=== EXERCISE DESCRIPTION ===
Return each entry word for word and skip its pictures.

***

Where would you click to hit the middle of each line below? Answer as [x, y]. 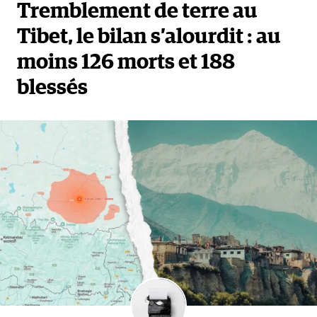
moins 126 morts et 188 [126, 62]
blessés [52, 87]
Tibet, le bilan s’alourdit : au [149, 36]
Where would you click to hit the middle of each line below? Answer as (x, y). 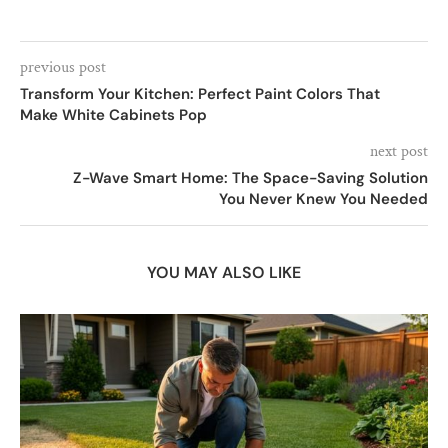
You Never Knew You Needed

***

=== RESPONSE ===
Where would you click to hit the middle of each line below? Answer as [x, y]. 
moins 126 morts et 188 [126, 62]
blessés [52, 87]
Tibet, le bilan s’alourdit : au [149, 36]
Where would you click to hit the middle of each line below? Answer as (x, y). 
You Never Knew You Needed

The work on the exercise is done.